To decrypt, reverse the steps in reverse order:
#![allow(unused)]
fn main() {
use std::convert::TryInto;

// Same S-box used for encryption
let s_box: [u8; 16] = [
   0x63, 0x7C, 0x77, 0x7B,
   0xF2, 0x6B, 0x6F, 0xC5,
   0x30, 0x01, 0x67, 0x2B,
   0xFE, 0xD7, 0xAB, 0x76,
];

// Generate inverse S-box
let mut inverse_s_box = [0u8; 256];
for (i, &val) in s_box.iter().enumerate() {
   inverse_s_box[val as usize] = i as u8;
}

// Encrypted block from the previous encryption output
let encrypted: [u8; 4] = [0x35, 0x6C, 0xDC, 0x2E];
let round_key: [u8; 4] = [0xF0, 0x0F, 0xAA, 0x55];

// Step 1: Undo XOR with round key
let xor_reversed: [u8; 4] = encrypted
        .iter()
        .zip(round_key.iter())
        .map(|(a, b)| a ^ b)
        .collect::<Vec<u8>>()
        .try_into()
        .unwrap();

// Step 2:  Reverse permutation
// Remember: original permutation was [2, 0, 3, 1]
// So now we must do: [1, 3, 0, 2]
let permuted_reversed: [u8; 4] = [
   xor_reversed[1], // was originally at index 0
   xor_reversed[3], // was at index 1
   xor_reversed[0], // was at index 2
   xor_reversed[2], // was at index 3
];

// Step 3: Inverse substitution using inverse_s_box
let decrypted: [u8; 4] = permuted_reversed.map(|b| inverse_s_box[b as usize]);


println!("Step        | Byte 0 | Byte 1 | Byte 2 | Byte 3");
println!("------------|--------|--------|--------|--------");
println!("Encrypted   | {:02X}     | {:02X}     | {:02X}     | {:02X}", encrypted[0], encrypted[1], encrypted[2], encrypted[3]);
println!("XOR Rev     | {:02X}     | {:02X}     | {:02X}     | {:02X}", xor_reversed[0], xor_reversed[1], xor_reversed[2], xor_reversed[3]);
println!("Perm Rev    | {:02X}     | {:02X}     | {:02X}     | {:02X}", permuted_reversed[0], permuted_reversed[1], permuted_reversed[2], permuted_reversed[3]);
println!("Decrypted   | {:02X}     | {:02X}     | {:02X}     | {:02X}", decrypted[0], decrypted[1], decrypted[2], decrypted[3]);
}

Why it works

  • Substitution = confusion → Hide relationships between plaintext and ciphertext
  • Permutation = diffusion → Spread input influence across the block

These are Shannon’s two pillars of secure ciphers.

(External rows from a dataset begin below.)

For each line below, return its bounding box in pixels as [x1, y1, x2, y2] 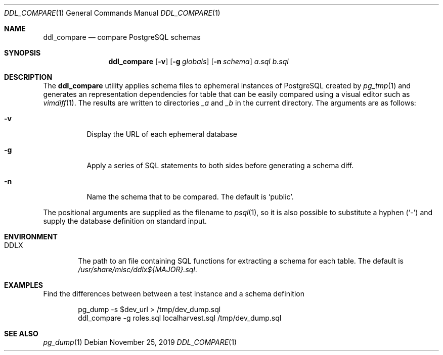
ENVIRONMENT [4, 232, 58, 241]
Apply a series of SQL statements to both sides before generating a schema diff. [86, 161, 354, 170]
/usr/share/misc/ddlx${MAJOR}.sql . [78, 265, 197, 274]
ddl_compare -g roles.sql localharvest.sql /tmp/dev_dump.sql [78, 314, 282, 322]
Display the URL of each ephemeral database [86, 130, 237, 138]
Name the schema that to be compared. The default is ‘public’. [86, 192, 294, 201]
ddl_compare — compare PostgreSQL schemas [43, 33, 201, 41]
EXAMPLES [4, 281, 43, 289]
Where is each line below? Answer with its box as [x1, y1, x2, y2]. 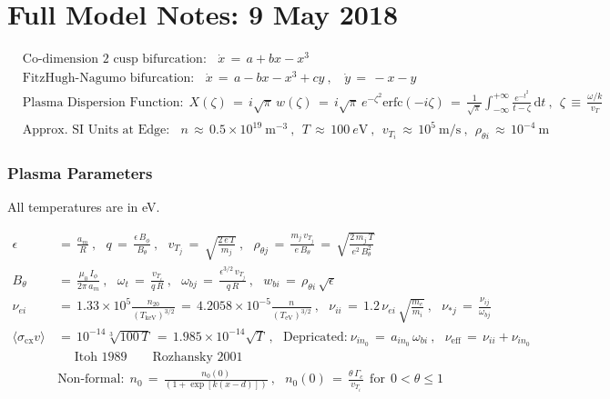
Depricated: [283, 330, 348, 344]
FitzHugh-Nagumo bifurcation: [22, 72, 195, 85]
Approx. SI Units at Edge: [22, 124, 170, 137]
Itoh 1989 [74, 350, 127, 364]
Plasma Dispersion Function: [22, 95, 184, 109]
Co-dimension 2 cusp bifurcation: [22, 53, 207, 66]
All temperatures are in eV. [7, 197, 160, 216]
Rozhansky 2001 [152, 350, 243, 364]
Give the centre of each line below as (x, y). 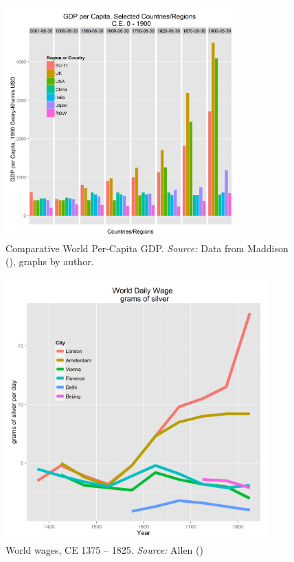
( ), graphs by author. (50, 261)
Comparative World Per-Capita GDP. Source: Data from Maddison (147, 248)
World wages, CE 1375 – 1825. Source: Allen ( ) (104, 550)
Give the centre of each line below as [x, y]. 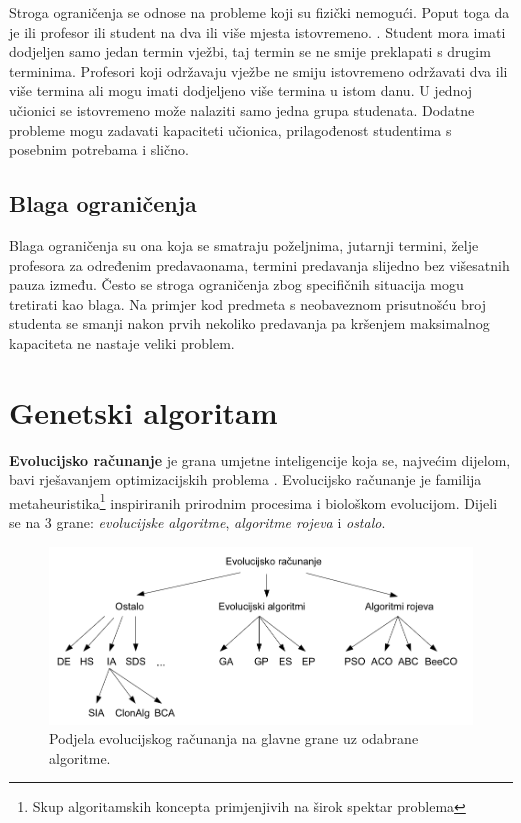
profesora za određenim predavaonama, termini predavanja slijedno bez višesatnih [259, 264]
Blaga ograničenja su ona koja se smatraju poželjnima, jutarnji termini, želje [244, 244]
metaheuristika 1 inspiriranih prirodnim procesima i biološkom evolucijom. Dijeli [253, 501]
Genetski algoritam [143, 411]
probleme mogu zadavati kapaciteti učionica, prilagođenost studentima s [230, 129]
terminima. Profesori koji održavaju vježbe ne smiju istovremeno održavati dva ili [258, 70]
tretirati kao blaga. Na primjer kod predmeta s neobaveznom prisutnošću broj [247, 303]
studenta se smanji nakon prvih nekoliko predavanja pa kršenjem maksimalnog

💡 Claude Shannon, widely considered the father of modern cryptography, introduced the concepts of confusion and diffusion in 1949 as the foundation of secure cipher design.

🟢 Conclusion
Substitution-Permutation Networks provide a simple yet powerful structure for building symmetric ciphers. They deliver the critical properties of confusion and diffusion, as first formalized by Claude Shannon in his foundational work on cryptographic security.